The three existing orthopaedic studies seeking to validate PRC were limited as they only assessed the accuracy of patients who reported complications, and not the accuracy of those who reported no complications. This prevented them from measuring validity values as such as sensitivity and specificity, and they were prone to selection bias due to only investigating the group of patients who reported complications. Two of these studies [17, 19] referenced the same study by Parimi et al. [25], which reported false negative rates of 0.28% in patients reporting simply if they had had a THA, and hypothesised that similar false negative rates may occur with PRC. A strength of our study was that it investigated both groups, and was able to assess the ability of patients to accurately report when they did have a complication, as well as when they did not, and the findings of this study support the assumptions made by Dushey et al. and Greenbaum et al. that false negative rates are low.

Although Cohen’s kappa accounts for chance agreement, the literature has noted that the assumptions made about rater independence may overestimate chance agreement, thereby underestimating the agreement value [26, 27]. The implication for his study is that because of the low incidence of many of the complications, the kappa statistics are not robust to very small changes in agreement.

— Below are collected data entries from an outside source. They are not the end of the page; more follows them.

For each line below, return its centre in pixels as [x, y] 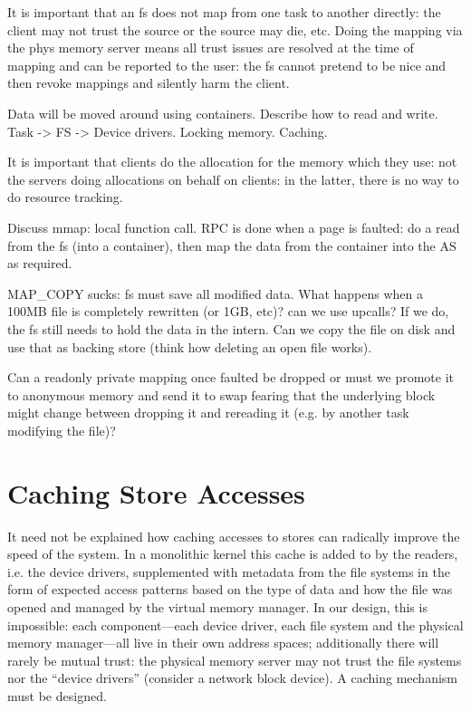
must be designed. [57, 695]
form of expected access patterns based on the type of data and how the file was [230, 589]
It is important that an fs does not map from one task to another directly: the [224, 12]
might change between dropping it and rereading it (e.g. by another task [208, 413]
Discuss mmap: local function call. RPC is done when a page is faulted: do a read [234, 227]
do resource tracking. [65, 197]
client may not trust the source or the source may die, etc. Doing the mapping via [235, 29]
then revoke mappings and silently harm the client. [149, 83]

Patients followed up outside the six-month mark were not excluded because in clinical practice not all patients are reviewed at the same time point by surgeons. This was addressed by including subgroup analyses in which patients reviewed at six months post-surgery can be compared to those followed up at different times, which showed no significant differences. Further, this study accepted the surgeons’ records as gold standard as it reflects the real-life surgeon awareness of patient complications. Studies have discussed that although surgeons may have a better idea about what constitutes “true” medical and surgical complications, only the patients have the complete picture of adverse events [8, 11, 28]. Surgeons may also be susceptible to overlooking minor complications and keeping incomplete or inaccurate records, and alternative care sought from other health services for complications will not have been captured [14]. However, using patient recollection as the gold standard has its own set of problems, as it may be subject to recall bias. Both sources have limitations and this study suggests that agreement values (percentage agreement) may be more appropriate in assessing the accuracy of PRC.

Conclusion

Accurate but efficient ascertainment of complication rates following surgery remains a highly important aspect of not only surgeon appraisal, but also of patient satisfaction and continuing improvements in medical care. The high concordance for true negative results along with high specificity, NPV and percentage agreement found in this study are encouraging, as it indicates that complication rates following THA and TKA are low, and PRC are accurate in this regard. However, the low sensitivity and PPV must be improved, and we suggest that improved wording and clarity of questionnaires used by registries to elicit these data from patients would aid in achieving this.